The USS Enterprise CVN 80 is seen in the Newport News Shipbuilding yard on Friday, Aug. 26, 2022 ahead of Saturday’s keel-laying ceremony.

The USS Enterprise CVN 80 is seen in the Newport News Shipbuilding yard on Friday, Aug. 26, 2022 ahead of Saturday’s keel-laying ceremony. (Kendall Warner/TNS)

In production behind the Enterprise is the first Navy vessel to be named after a Black American, as well as the first to be named after an enlisted sailor — Pearl Harbor hero Doris Miller.

The Enterprise is slated to be completed by 2028 and the Doris Miller by 2032, according to the U.S. Naval Institute News.

Navy veteran Todd Meier, 52, of Windsor, remembers working on the previous Enterprise, CVN-65, while at the shipyard. At the time, the aircraft carrier was the first in the world to use nuclear power.

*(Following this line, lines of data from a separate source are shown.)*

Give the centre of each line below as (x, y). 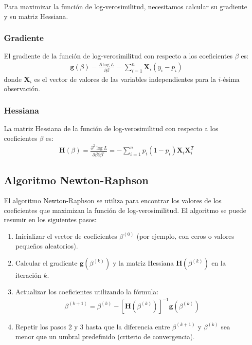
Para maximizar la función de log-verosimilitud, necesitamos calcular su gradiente (126, 6)
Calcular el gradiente (46, 263)
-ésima (230, 79)
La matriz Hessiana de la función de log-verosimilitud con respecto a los (111, 128)
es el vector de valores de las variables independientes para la (125, 79)
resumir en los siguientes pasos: (50, 220)
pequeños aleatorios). (47, 245)
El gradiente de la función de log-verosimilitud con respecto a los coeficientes (118, 56)
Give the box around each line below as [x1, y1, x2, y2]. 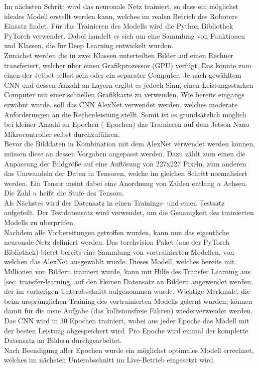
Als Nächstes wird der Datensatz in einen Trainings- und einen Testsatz [4, 197, 225, 208]
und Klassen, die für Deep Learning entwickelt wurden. [4, 40, 174, 51]
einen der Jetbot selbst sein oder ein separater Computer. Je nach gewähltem [4, 70, 241, 80]
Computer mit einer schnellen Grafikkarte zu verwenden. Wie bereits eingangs [4, 89, 244, 100]
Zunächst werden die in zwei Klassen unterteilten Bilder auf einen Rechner [4, 50, 233, 60]
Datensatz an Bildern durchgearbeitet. [4, 335, 122, 345]
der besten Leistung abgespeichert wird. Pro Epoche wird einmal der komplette [4, 325, 248, 335]
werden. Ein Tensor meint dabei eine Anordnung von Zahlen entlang [4, 177, 215, 188]
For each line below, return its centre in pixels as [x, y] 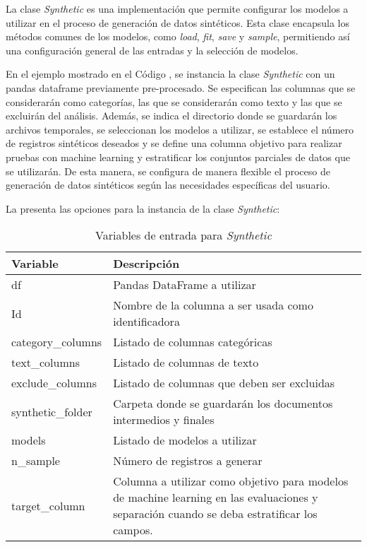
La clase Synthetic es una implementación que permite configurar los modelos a [177, 8]
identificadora [146, 322]
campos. [133, 530]
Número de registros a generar [188, 461]
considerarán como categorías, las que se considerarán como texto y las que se [174, 101]
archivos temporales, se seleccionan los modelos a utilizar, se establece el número [180, 129]
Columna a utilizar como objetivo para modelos [231, 481]
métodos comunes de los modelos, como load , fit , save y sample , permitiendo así [178, 36]
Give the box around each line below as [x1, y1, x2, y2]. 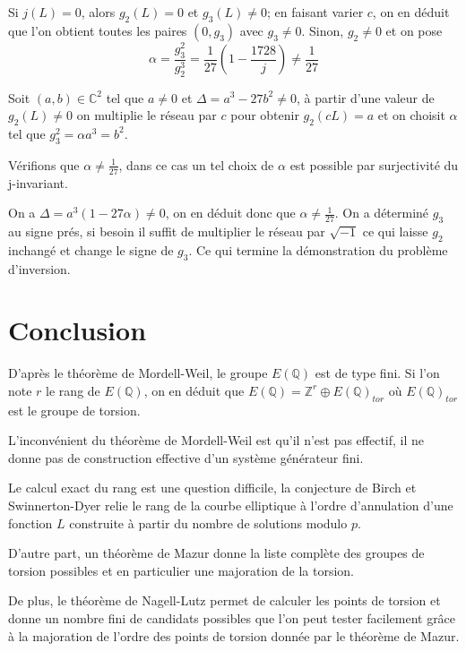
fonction [8, 513, 53, 532]
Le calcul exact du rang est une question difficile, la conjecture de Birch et [8, 478, 417, 497]
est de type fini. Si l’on [315, 364, 440, 382]
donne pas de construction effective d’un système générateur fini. [8, 448, 364, 467]
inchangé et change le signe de [8, 240, 174, 259]
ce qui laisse [362, 221, 428, 240]
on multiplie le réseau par [76, 106, 217, 124]
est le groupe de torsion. [8, 400, 141, 419]
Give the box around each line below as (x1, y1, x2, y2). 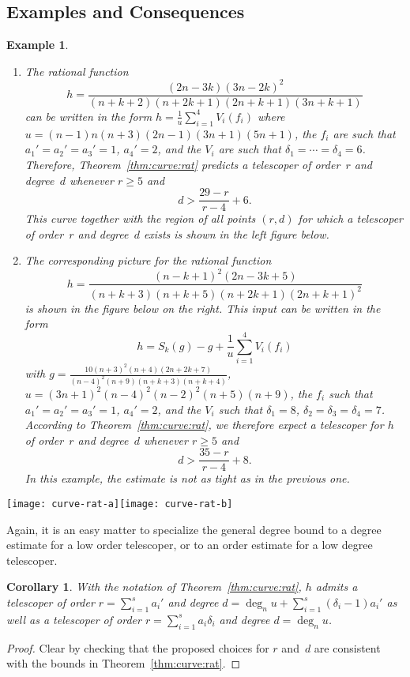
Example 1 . (6, 36, 69, 53)
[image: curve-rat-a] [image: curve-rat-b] (6, 498, 233, 510)
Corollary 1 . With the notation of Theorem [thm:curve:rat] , (6, 578, 302, 595)
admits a (315, 578, 358, 595)
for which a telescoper (298, 210, 404, 227)
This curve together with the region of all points (24, 210, 256, 227)
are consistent (314, 639, 381, 656)
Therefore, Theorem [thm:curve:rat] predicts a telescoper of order (24, 156, 340, 172)
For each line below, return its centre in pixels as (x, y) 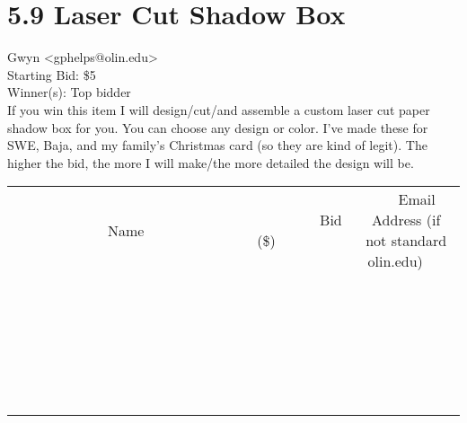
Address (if (406, 220)
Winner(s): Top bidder (69, 92)
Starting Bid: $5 (52, 74)
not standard (406, 241)
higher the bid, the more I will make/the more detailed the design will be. (211, 162)
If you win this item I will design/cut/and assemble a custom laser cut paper (219, 109)
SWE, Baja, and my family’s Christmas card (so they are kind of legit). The (217, 145)
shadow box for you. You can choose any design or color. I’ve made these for (218, 127)
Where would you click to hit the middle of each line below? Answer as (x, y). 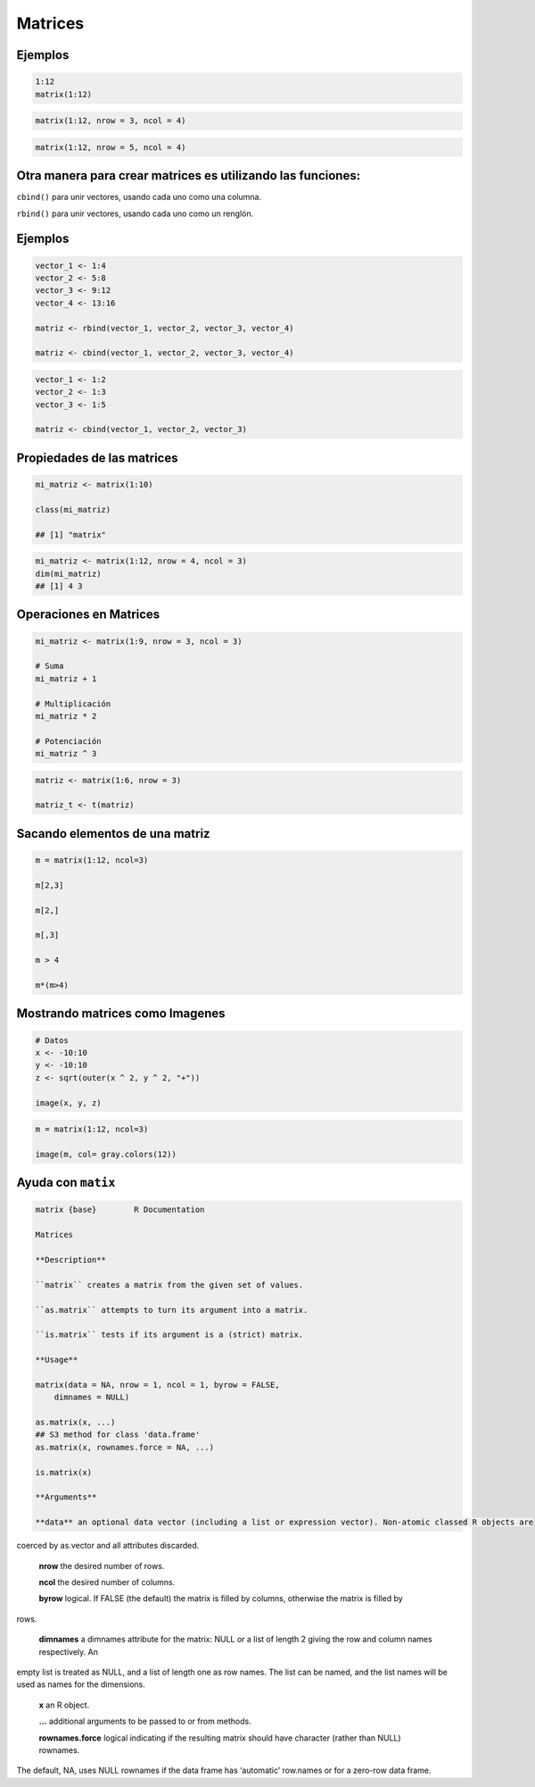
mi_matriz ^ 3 (66, 754)
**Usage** (57, 1360)
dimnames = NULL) (92, 1397)
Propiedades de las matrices (97, 458)
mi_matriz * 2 (66, 716)
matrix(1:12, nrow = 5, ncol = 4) (111, 147)
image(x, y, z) (68, 1102)
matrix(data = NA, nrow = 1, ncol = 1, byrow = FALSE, (157, 1385)
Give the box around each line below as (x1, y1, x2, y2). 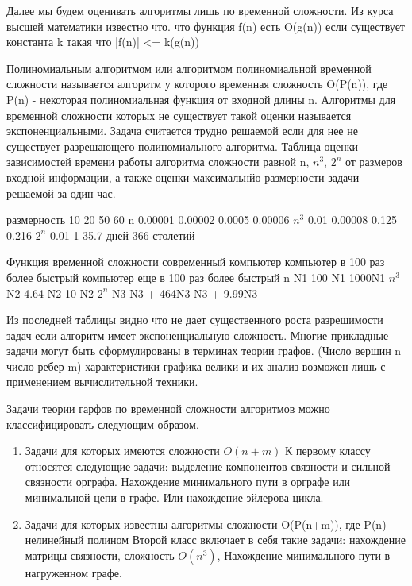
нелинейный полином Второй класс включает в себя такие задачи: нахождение (25, 531, 406, 548)
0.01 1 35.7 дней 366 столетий (49, 226, 195, 243)
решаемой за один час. (6, 184, 116, 201)
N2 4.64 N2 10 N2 (6, 284, 94, 301)
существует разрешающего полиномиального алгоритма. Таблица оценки (6, 137, 359, 154)
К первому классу (285, 442, 371, 459)
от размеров (345, 153, 402, 170)
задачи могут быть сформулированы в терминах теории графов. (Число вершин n (6, 342, 402, 359)
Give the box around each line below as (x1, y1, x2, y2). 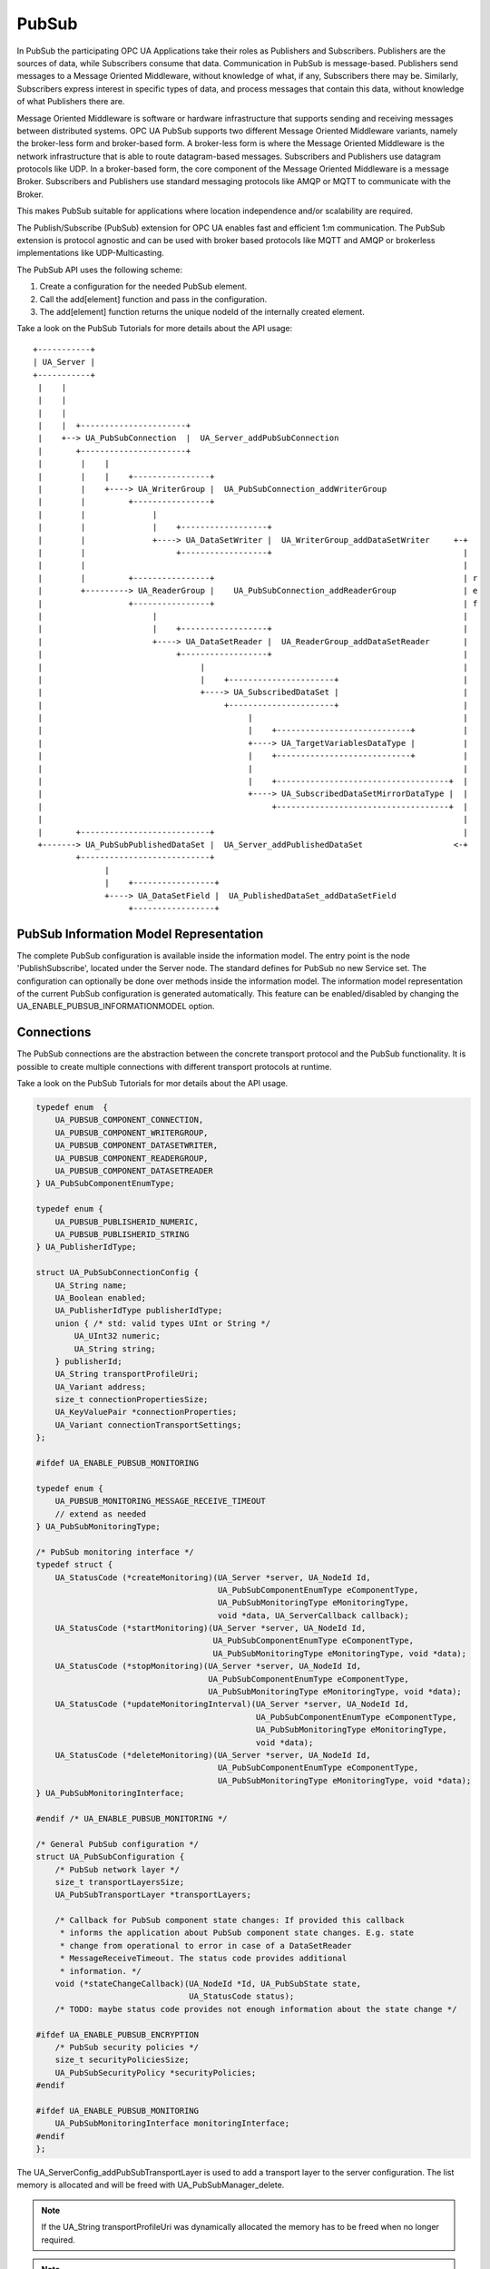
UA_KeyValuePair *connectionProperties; (54, 1407, 238, 1418)
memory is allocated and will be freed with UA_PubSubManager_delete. (16, 2179, 285, 2191)
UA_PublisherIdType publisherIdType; (54, 1305, 223, 1316)
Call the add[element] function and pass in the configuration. (39, 293, 268, 304)
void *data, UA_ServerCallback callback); (217, 1610, 410, 1620)
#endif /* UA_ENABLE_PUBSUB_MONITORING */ (35, 1813, 228, 1823)
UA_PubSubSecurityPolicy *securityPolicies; (54, 2068, 257, 2077)
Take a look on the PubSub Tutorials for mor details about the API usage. (16, 1078, 289, 1089)
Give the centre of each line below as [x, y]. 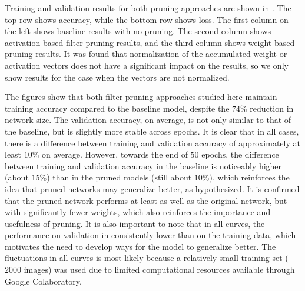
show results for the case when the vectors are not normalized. [117, 77]
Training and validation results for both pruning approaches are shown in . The [148, 8]
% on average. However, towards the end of [110, 154]
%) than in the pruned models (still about [116, 177]
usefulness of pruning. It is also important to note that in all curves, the [135, 223]
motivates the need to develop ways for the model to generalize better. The [140, 246]
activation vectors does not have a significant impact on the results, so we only [147, 65]
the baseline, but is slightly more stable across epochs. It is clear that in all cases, [152, 131]
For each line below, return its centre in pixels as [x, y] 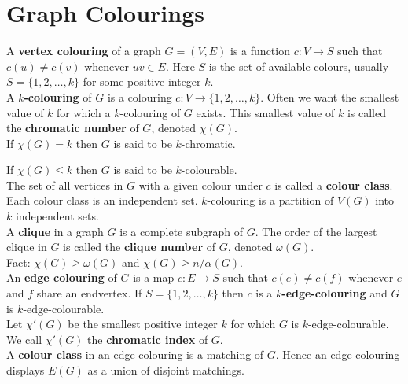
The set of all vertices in [65, 185]
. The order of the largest [316, 231]
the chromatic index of [148, 339]
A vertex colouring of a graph [84, 51]
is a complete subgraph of [182, 231]
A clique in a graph [55, 231]
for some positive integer [142, 81]
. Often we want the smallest [330, 96]
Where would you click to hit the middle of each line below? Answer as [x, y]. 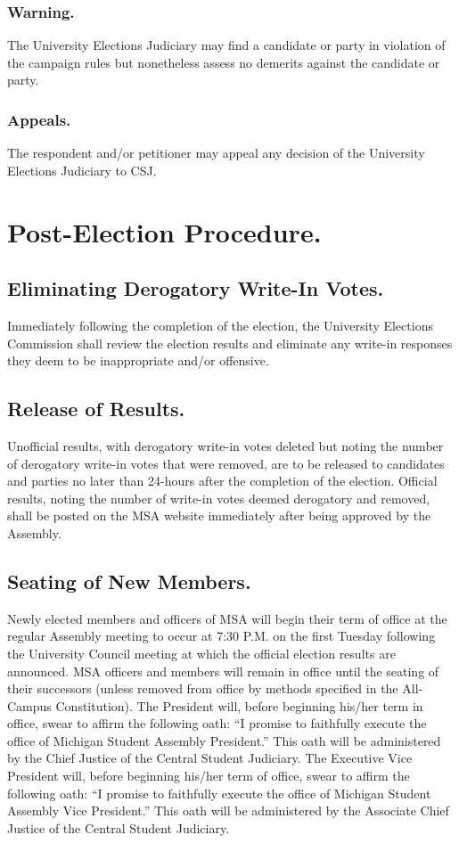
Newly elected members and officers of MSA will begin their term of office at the [227, 618]
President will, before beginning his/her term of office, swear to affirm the [209, 776]
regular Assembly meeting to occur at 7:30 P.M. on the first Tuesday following [221, 636]
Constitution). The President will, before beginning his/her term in [239, 705]
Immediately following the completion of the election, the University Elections [220, 325]
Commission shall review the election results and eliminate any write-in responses [230, 343]
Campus [29, 705]
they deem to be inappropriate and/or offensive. [138, 360]
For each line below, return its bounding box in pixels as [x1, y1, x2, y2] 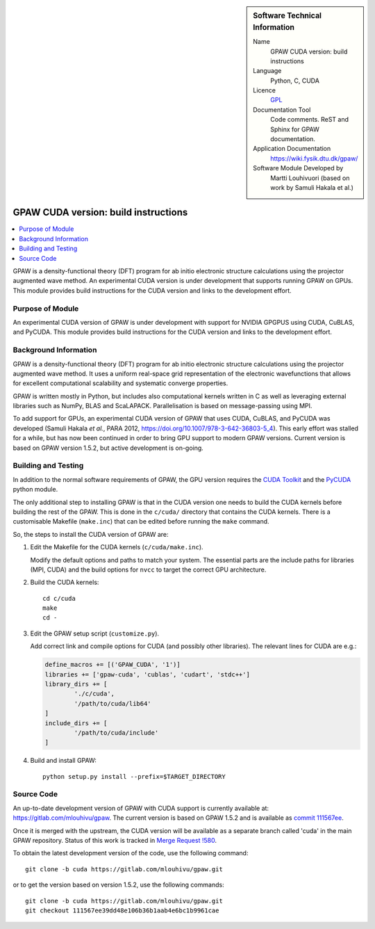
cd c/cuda [42, 595, 76, 602]
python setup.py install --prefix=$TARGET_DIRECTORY [42, 773, 226, 780]
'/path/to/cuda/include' [74, 729, 159, 736]
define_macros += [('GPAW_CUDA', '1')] [44, 661, 181, 669]
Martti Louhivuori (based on [270, 174, 350, 182]
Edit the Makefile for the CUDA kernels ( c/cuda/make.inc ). [30, 543, 204, 551]
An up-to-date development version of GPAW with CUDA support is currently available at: [12, 804, 269, 812]
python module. [12, 485, 58, 494]
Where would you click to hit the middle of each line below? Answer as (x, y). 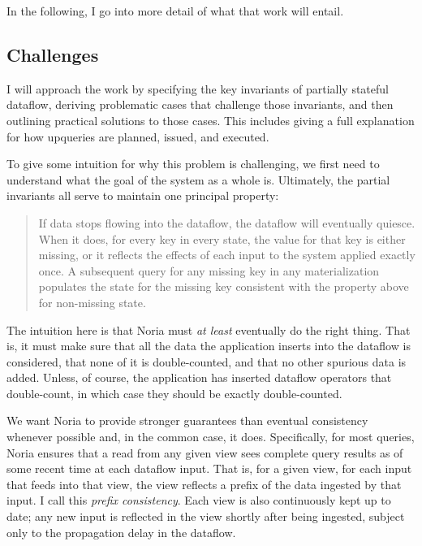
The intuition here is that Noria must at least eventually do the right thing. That (209, 329)
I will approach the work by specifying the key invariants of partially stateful (198, 88)
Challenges (53, 54)
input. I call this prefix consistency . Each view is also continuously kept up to (199, 500)
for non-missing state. (92, 302)
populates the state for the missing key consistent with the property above (224, 286)
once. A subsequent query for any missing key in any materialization (209, 270)
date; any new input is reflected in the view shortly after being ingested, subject (206, 516)
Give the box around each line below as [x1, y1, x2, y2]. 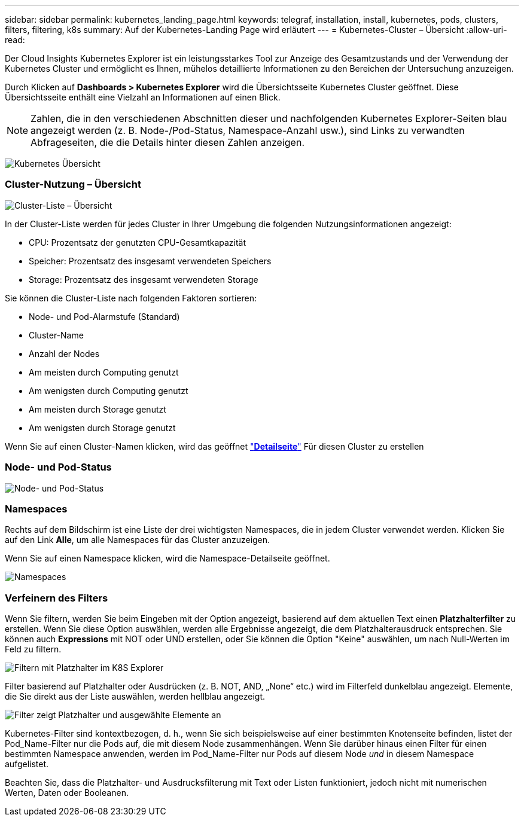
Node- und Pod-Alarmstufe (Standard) [29, 311, 180, 322]
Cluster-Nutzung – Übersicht [5, 178, 141, 191]
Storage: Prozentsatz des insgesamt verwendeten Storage [29, 274, 258, 285]
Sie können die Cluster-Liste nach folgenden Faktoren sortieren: [5, 292, 257, 303]
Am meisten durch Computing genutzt [29, 367, 179, 377]
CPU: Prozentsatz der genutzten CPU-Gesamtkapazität [29, 237, 246, 248]
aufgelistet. [5, 759, 49, 769]
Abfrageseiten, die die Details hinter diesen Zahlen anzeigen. [31, 136, 305, 148]
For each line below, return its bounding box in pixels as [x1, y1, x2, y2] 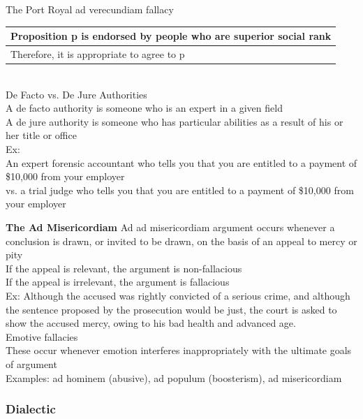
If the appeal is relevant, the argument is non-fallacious [6, 260, 242, 275]
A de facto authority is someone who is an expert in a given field [6, 101, 283, 115]
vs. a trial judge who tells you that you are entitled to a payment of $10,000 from [6, 182, 354, 197]
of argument [6, 356, 57, 371]
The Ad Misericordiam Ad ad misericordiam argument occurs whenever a [6, 219, 335, 234]
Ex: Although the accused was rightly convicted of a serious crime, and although [6, 288, 350, 302]
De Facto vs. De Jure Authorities [6, 87, 147, 101]
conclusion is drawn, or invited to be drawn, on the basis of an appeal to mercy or [6, 233, 357, 248]
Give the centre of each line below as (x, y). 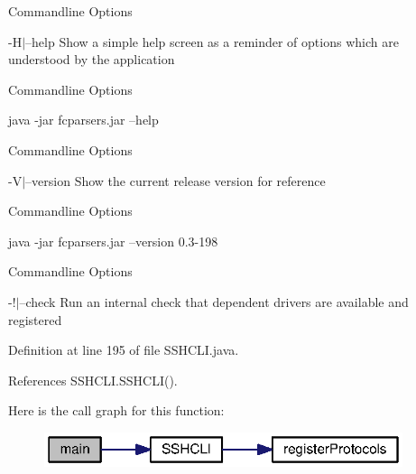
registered (35, 319)
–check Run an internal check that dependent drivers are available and (214, 301)
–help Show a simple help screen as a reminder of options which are (212, 41)
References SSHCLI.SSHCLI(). (93, 380)
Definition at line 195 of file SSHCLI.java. (124, 350)
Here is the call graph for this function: (116, 410)
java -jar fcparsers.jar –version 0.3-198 (113, 241)
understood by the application (92, 59)
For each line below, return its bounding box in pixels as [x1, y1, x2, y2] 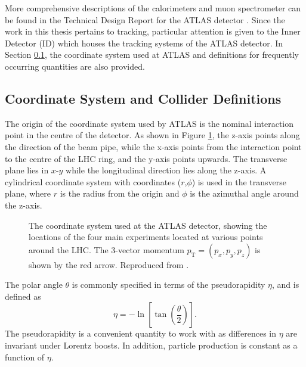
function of [5, 350, 45, 363]
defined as [5, 290, 41, 302]
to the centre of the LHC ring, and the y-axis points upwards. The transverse [5, 152, 288, 164]
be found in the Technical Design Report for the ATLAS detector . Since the [5, 13, 285, 26]
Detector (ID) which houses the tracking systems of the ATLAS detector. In [5, 36, 283, 49]
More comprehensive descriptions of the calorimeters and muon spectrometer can [5, 2, 301, 14]
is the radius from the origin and [60, 187, 180, 200]
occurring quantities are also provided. [5, 60, 145, 72]
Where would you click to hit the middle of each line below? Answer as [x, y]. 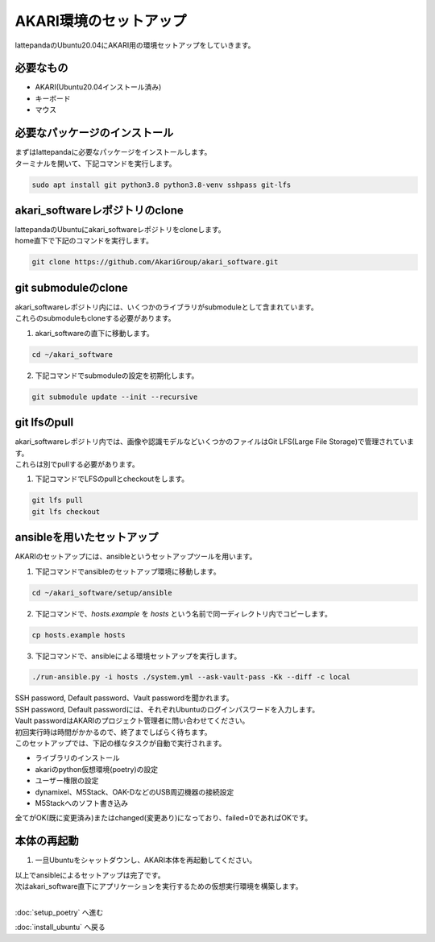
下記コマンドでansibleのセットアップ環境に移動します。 [128, 571]
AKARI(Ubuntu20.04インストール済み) [98, 87]
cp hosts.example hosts [79, 635]
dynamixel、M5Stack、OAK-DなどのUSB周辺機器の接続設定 [135, 792]
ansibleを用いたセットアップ [87, 537]
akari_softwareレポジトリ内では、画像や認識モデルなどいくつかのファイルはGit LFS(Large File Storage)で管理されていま [214, 442]
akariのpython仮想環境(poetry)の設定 [97, 769]
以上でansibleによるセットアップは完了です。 [90, 875]

“It was unique by any stretch of the imagination,” he said.

The new Enterprise will use two nuclear reactors versus eight on CVN-65, which was decommissioned in 2017. As well, the catapult that launches the planes on the new carrier is powered electromagnetically, and the Enterprise will not have any steam generation, Meier said.

Another difference between the ships is the build process. Thousands of blueprints were required to construct the previous Enterprise, according to Meier.

“Now, we have electronic tablets … that you can hold up and see what that ship looks like in 3D,” Meier said.

He said that means quality and other checks can be done on the spot instead of having to leave the dry dock, find the blueprint and then return to the same spot. Additionally, everyone can be on the same page as the work continues in real time.

“So management is totally different, design is totally different — it’s just a whole new world-class ship,” Meier said.

The term for this new method is “integrated digital shipbuilding,” according to Metcalf.

Shipyard Vice President Brian Fields said the Enterprise build is also more efficient and safe than construction of the last Ford-class aircraft carrier built at the shipyard, USS John F. Kennedy, CVN-79. More work in dry dock required fewer lifts of parts, he said.

Fields said the Enterprise will be launched in a couple years after being erected in the dry dock and then will be tested in the south side of the yard and then turned over to the Navy in five or six years.

Foreman Rodney Taylor enjoys watching the videos of the shipyard’s vessels’ sea trials and hopes to go on one day. Regardless, over this 12 years at the shipyard, the Gloucester resident gets plenty of satisfaction watching the ships he and his colleagues have crafted head off to sea.

“It’s a sense of pride knowing you’ve built a product that the Navy can rely on and live on,” Taylor said.